Stored items:
□ □ □
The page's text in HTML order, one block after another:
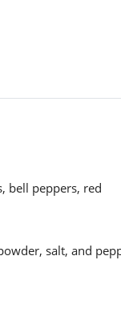
bell peppers, red
salt, and
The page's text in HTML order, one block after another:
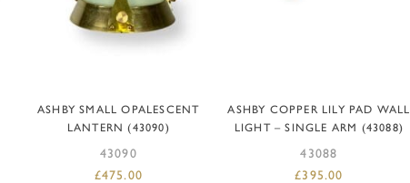
ADD TO BASKET
ASHBY SMALL OPALESCENT
LANTERN (43090)
43090
£475.00
ADD TO BASKET
ASHBY COPPER LILY PAD WALL
LIGHT – SINGLE ARM (43088)
43088
£395.00
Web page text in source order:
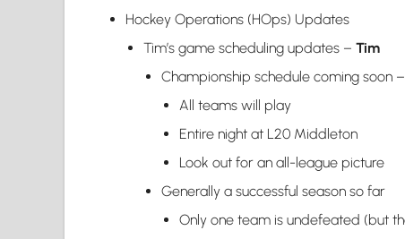
Hockey Operations (HOps) Updates
Tim’s game scheduling updates – Tim
Championship schedule coming soon
All teams will play
Entire night at L20 Middleton
Look out for an all-league picture
Generally a successful season so far
Only one team is undefeated (but
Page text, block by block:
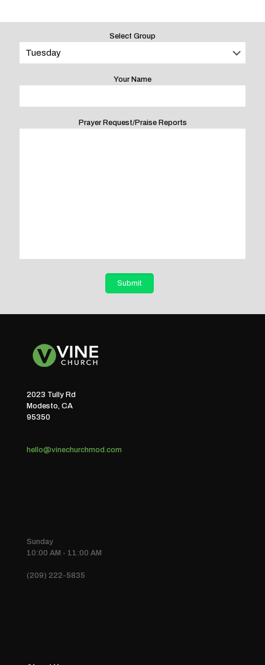
Select Group
Your Name
Prayer Request/Praise Reports
2023 Tully Rd
Modesto, CA
95350
hello@vinechurchmod.com
Sunday
10:00 AM - 11:00 AM
(209) 222-5835
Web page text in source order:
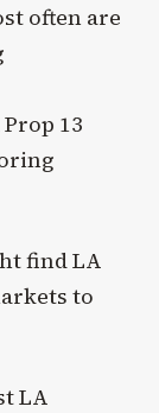
often are
13
find LA
to
LA
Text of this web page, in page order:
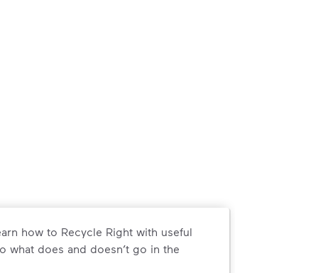
how to Recycle Right with useful
what does and doesn’t go in the
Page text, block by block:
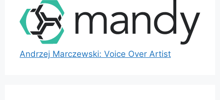
Andrzej Marczewski: Voice Over Artist
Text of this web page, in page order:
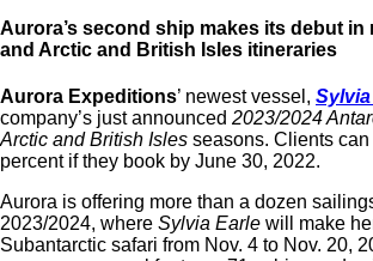
Aurora’s second ship makes its debut in
and Arctic and British Isles itineraries
Aurora Expeditions’ newest vessel,
company’s just announced 2023/2024
Arctic and British Isles seasons. Clients
percent if they book by June 30, 2022.
Aurora is offering more than a dozen
2023/2024, where Sylvia Earle will make
Subantarctic safari from Nov. 4 to Nov. 20,
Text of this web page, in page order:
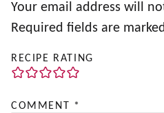
Your email address will
Required fields are
RECIPE RATING
COMMENT *
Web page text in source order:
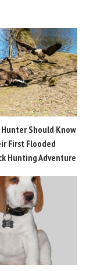
Hunter Should Know
First Flooded
Hunting Adventure
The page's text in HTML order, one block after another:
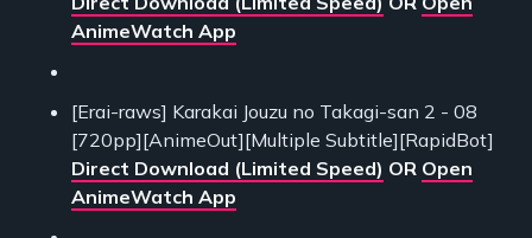
AnimeWatch App
[Erai-raws] Karakai Jouzu no Takagi-san 2 - 08
[720pp][AnimeOut][Multiple Subtitle][RapidBot]
Direct Download (Limited Speed) OR Open
AnimeWatch App
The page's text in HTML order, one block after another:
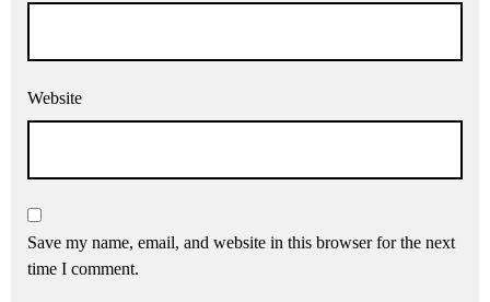
Website
Save my name, email, and website in this browser for the next
time I comment.
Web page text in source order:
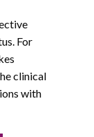
For
clinical
with
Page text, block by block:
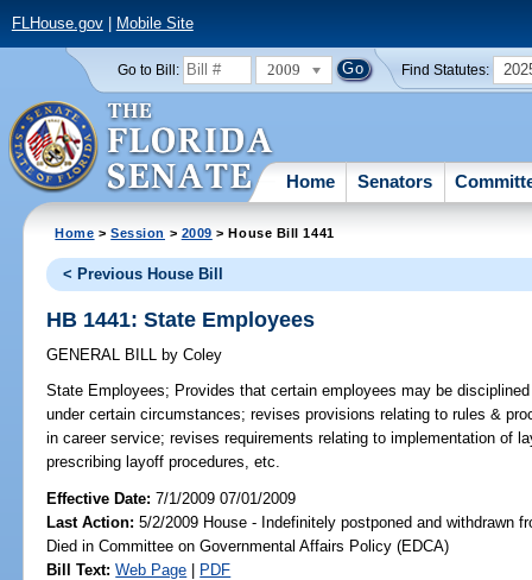
FLHouse.gov| Mobile Site
Go to Bill: 2009 Find Statutes:
Home Senators
Home >Session > 2009 > House Bill 1441
< Previous House Bill
HB 1441: State Employees
GENERAL BILL by Coley
State Employees; Provides that certain employees may be
under certain circumstances; revises provisions relating to rules &
in career service; revises requirements relating to implementation of
prescribing layoff procedures, etc.
Effective Date:7/1/2009 07/01/2009
Last Action: 5/2/2009 House - Indefinitely postponed and withdrawn
Died in Committee on Governmental Affairs Policy (EDCA)
Bill Text: Web Page | PDF
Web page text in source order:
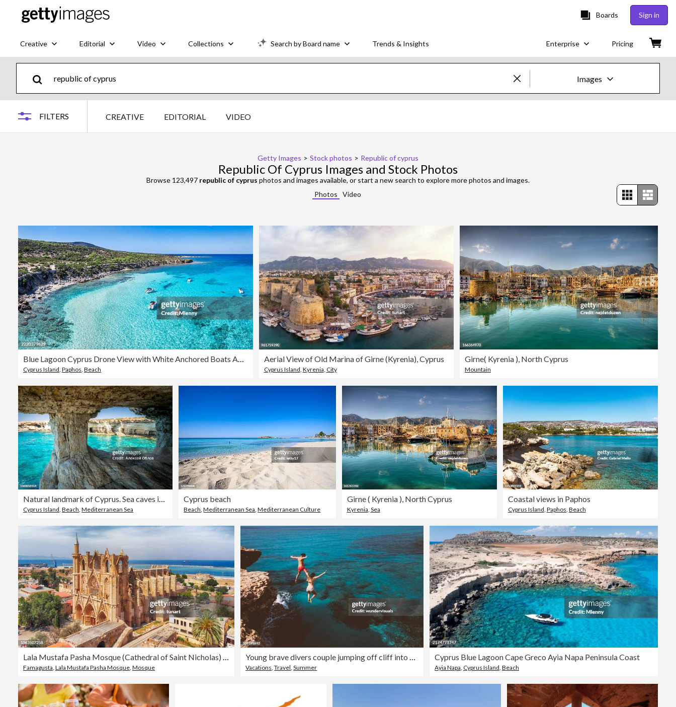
□ □ □
**Try it**.
Retype the records exactly. Any image in them should not appear in what you write.

**Completed task**.
The page's text in HTML order, one block after another:
bell peppers, red
salt, and
The page's text in HTML order, one block after another:
ADD TO BASKET
ASHBY SMALL OPALESCENT
LANTERN (43090)
43090
£475.00
ADD TO BASKET
ASHBY COPPER LILY PAD WALL
LIGHT – SINGLE ARM (43088)
43088
£395.00
Web page text in source order:
Hockey Operations (HOps) Updates
Tim’s game scheduling updates – Tim
Championship schedule coming soon
All teams will play
Entire night at L20 Middleton
Look out for an all-league picture
Generally a successful season so far
Only one team is undefeated (but
Page text, block by block:
Select Group
Your Name
Prayer Request/Praise Reports
2023 Tully Rd
Modesto, CA
95350
hello@vinechurchmod.com
Sunday
10:00 AM - 11:00 AM
(209) 222-5835
Web page text in source order:
often are
13
find LA
to
LA
Text of this web page, in page order:
how to Recycle Right with useful
what does and doesn’t go in the
Page text, block by block:
Andrzej Marczewski: Voice Over Artist
Text of this web page, in page order:
Aurora’s second ship makes its debut in
and Arctic and British Isles itineraries
Aurora Expeditions’ newest vessel,
company’s just announced 2023/2024
Arctic and British Isles seasons. Clients
percent if they book by June 30, 2022.
Aurora is offering more than a dozen
2023/2024, where Sylvia Earle will make
Subantarctic safari from Nov. 4 to Nov. 20,
Text of this web page, in page order:
Your email address will
Required fields are
RECIPE RATING
COMMENT *
Web page text in source order:
Hunter Should Know
First Flooded
Hunting Adventure
The page's text in HTML order, one block after another:
AnimeWatch App
[Erai-raws] Karakai Jouzu no Takagi-san 2 - 08
[720pp][AnimeOut][Multiple Subtitle][RapidBot]
Direct Download (Limited Speed) OR Open
AnimeWatch App
The page's text in HTML order, one block after another:
Website
Save my name, email, and website in this browser for the next
time I comment.
Web page text in source order:
For
clinical
with
Page text, block by block:
FLHouse.gov| Mobile Site
Go to Bill: 2009 Find Statutes:
Home Senators
Home >Session > 2009 > House Bill 1441
< Previous House Bill
HB 1441: State Employees
GENERAL BILL by Coley
State Employees; Provides that certain employees may be
under certain circumstances; revises provisions relating to rules &
in career service; revises requirements relating to implementation of
prescribing layoff procedures, etc.
Effective Date:7/1/2009 07/01/2009
Last Action: 5/2/2009 House - Indefinitely postponed and withdrawn
Died in Committee on Governmental Affairs Policy (EDCA)
Bill Text: Web Page | PDF
Web page text in source order:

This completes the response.